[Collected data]

★ ★ ★ ★ ★

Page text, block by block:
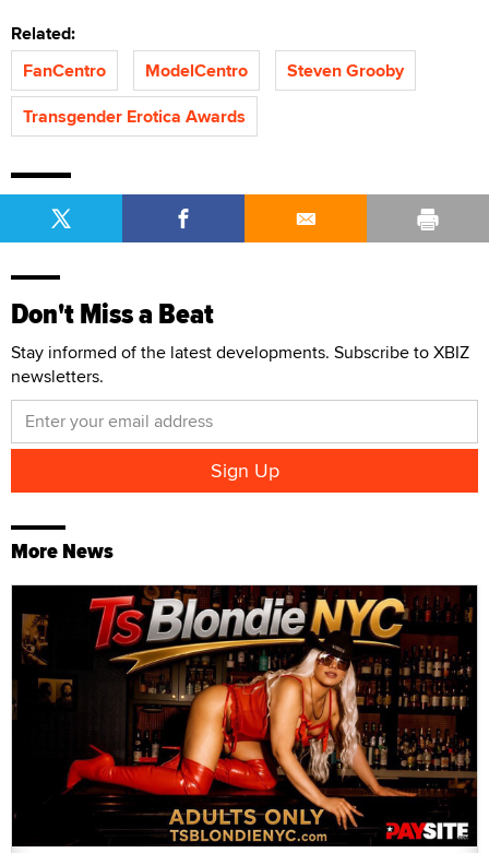
Related:
FanCentro
ModelCentro
Steven Grooby
Transgender Erotica Awards
Don't Miss a Beat
Stay informed of the latest developments. Subscribe to XBIZ
newsletters.
More News
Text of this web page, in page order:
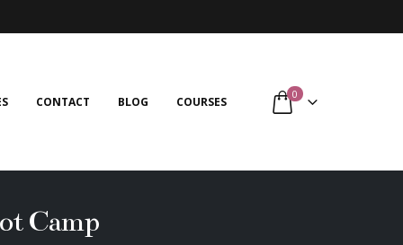
CONTACT BLOG COURSES
0
Camp
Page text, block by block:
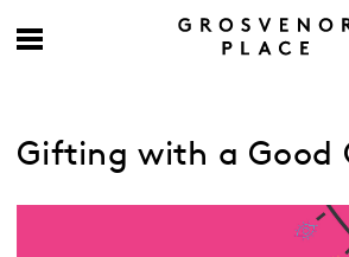
Gifting with a Good

★ ★ ★ ★ ★

TASK ITEM:
Pictures aside, reproduce all of the data exactly.

ANSWER SPACE:
Page text, block by block:
Related:
FanCentro
ModelCentro
Steven Grooby
Transgender Erotica Awards
Don't Miss a Beat
Stay informed of the latest developments. Subscribe to XBIZ
newsletters.
More News
Text of this web page, in page order:
CONTACT BLOG COURSES
0
Camp
Page text, block by block:
Gifting with a Good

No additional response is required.